BAG schützt „Restmandat“ auch bei Pflichtverletzungen

Nach Auflösung eines Betriebs kann der so nur noch mit einem „Restmandat“ versehene Betriebsrat nicht mehr komplett aufgelöst werden. Bei Pflichtverletzungen ist nur der Ausschluss einzelner Betriebsratsmitglieder möglich, wie das Bundesarbeitsgericht (BAG) in Erfurt in einem kürzlich veröffentlichten Beschluss vom 25.05.2023 entschied (AZ: 7 ABR 21/21).

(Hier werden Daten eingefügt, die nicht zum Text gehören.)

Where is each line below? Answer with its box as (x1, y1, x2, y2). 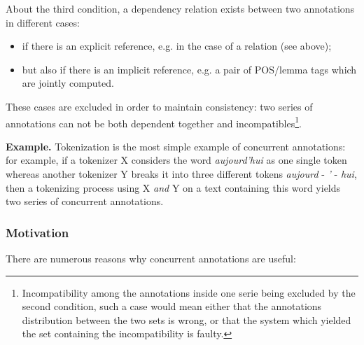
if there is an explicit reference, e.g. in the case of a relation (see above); (22, 38, 332, 53)
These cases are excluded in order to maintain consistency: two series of (6, 99, 313, 113)
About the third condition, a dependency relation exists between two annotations (6, 1, 355, 15)
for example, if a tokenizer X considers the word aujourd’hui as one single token (6, 153, 347, 167)
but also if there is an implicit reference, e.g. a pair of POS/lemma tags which (22, 62, 357, 76)
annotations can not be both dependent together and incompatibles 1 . (6, 113, 302, 130)
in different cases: (6, 15, 80, 29)
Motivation (6, 223, 69, 241)
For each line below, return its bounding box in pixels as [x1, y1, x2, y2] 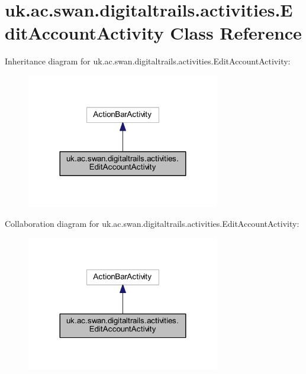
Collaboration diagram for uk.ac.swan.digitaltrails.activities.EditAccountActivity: [5, 217, 299, 230]
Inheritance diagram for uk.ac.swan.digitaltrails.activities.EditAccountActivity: [5, 55, 291, 67]
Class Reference [170, 21, 302, 45]
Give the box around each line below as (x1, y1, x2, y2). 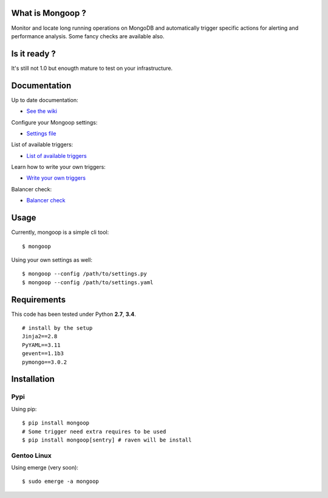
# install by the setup (22, 325, 93, 331)
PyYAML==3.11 (22, 341, 61, 349)
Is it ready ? (11, 49, 56, 59)
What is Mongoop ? (11, 8, 86, 18)
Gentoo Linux (11, 451, 52, 460)
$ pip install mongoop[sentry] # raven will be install (22, 436, 192, 443)
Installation (11, 374, 55, 384)
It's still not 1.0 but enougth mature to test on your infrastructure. (11, 64, 173, 72)
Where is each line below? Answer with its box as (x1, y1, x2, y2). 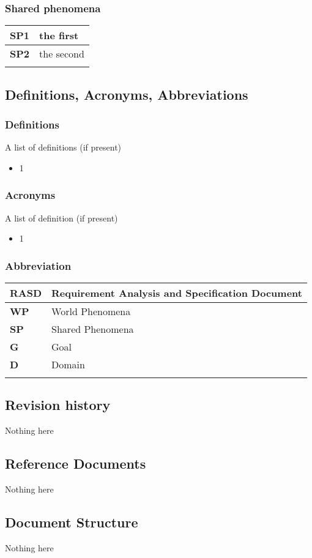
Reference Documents (5, 454, 146, 473)
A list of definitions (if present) (5, 141, 122, 154)
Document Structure (5, 513, 138, 532)
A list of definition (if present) (5, 211, 118, 224)
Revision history (5, 395, 111, 414)
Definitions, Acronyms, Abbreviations (5, 84, 248, 103)
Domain (51, 357, 85, 372)
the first (39, 28, 79, 43)
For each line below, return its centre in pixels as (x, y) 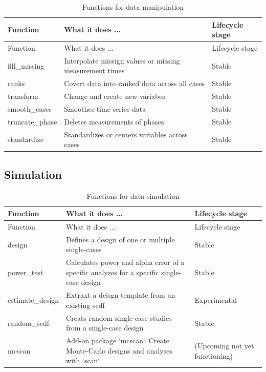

Im Streitfall geht es um einen aufgelösten Gemeinschaftsbetrieb mit etwa 270 Arbeitnehmern in Westfalen. Im April 2018 hatte die Konzernobergesellschaft die Stilllegung zum 30.04.2019 beschlossen. Sämtliche Beschäftigte wurden gekündigt, obwohl der Betriebsrat dem widersprochen hatte. Mehrere der Entlassenen klagten. Der Betriebsratsvorsitzende wollte die Klagen unterstützen und schrieb mehrere damit befasste Anwaltskanzleien an. Unter anderem übermittelte er einen Link, über welchen sie auf umfassende betriebsinterne Daten zugreifen konnten.

Der Ordner mit den Dateien war ohne Passwortschutz in einer Cloud eines privaten Anbieters gespeichert. Die zwei Arbeitgeberinnen des Gemeinschaftsbetriebs sahen darin einen groben Pflichtverstoß. Die bereitgestellten Daten hätten sensible Entgelt- und Gesundheitsdaten der Arbeitnehmer umfasst. Weil der gesamte Betriebsrat mit dem Vorgehen ihres Vorsitzenden einverstanden gewesen sei, sei der Betriebsrat insgesamt aufzulösen. Dieser habe auch den Grundsatz der vertrauensvollen Zusammenarbeit verletzt, da es dem Betriebsrat erkennbar um eine Schädigung der Arbeitgeberinnen gegangen sei.

Hierzu urteilte nun das BAG, dass eine Auflösung des Betriebsrats nicht mehr möglich war. Habe ein Betriebsrat nur noch ein „Restmandat“, um nach der Stilllegung noch offengebliebene Belange der früheren Belegschaft zu vertreten, dann sei laut Betriebsverfassungsgesetz eine Auflösung des Betriebsrats ausgeschlossen. Zur Begründung verwiesen die Erfurter Richter auf eine „verdeckte, planwidrige Regelungslücke“ im Gesetz. Zwar sei nach dem Gesetzeswortlaut eine Auflösung des Betriebsrats auch dann möglich, wenn nur noch ein Restmandat besteht. Gleichzeitig sehe das Gesetz dann aber die unverzügliche Einsetzung eines Wahlvorstands für Neuwahlen vor. Dies komme aber nach der Auflösung des Betriebs und seines Betriebsrats nicht mehr in Betracht.

Das Restmandat eines Betriebsrats unterliege „keiner strikt zeitlichen, sondern einer funktional-aufgabenbezogenen Begrenzung“, betonte das BAG. Auch das spreche dafür, eine Auflösung des Betriebsrats auszuschließen. Eine Auflösung wäre dann mit den Zielen der Mitbestimmung nicht vereinbar.

Für die Frage, ob noch ein Voll- oder nur noch ein Restmandat besteht, ist nach dem Erfurter Beschluss vom 24.05.2023 der Zeitpunkt maßgeblich, in dem das Gericht über den Auflösungsantrag entscheidet.

Ein Freibrief für pflichtwidriges Verhalten sei dies nicht, betonte das BAG. Denn der Ausschluss einzelner Mitglieder aus dem Betriebsrat sei auch dann noch möglich, wenn nur noch ein Restmandat besteht. Auch könnten die Mitglieder von sich her ihr Mandat niederlegen. Das Nachrücken früherer Ersatzmitglieder sei in beiden Fällen ausgeschlossen. „Das Restmandat wird dann vielmehr von den verbliebenen Mitgliedern wahrgenommen und besteht fort, solange noch mindestens ein Mitglied des Betriebsrats vorhanden und willens ist, es wahrzunehmen“, heißt es abschließende in dem Erfurter Beschluss.

Danach soll im Streitfall das Landesarbeitsgericht Hamm nochmals den von den Arbeitgeberinnen gestellten Hilfsantrag auf Ausschluss des Betriebsratsvorsitzenden prüfen.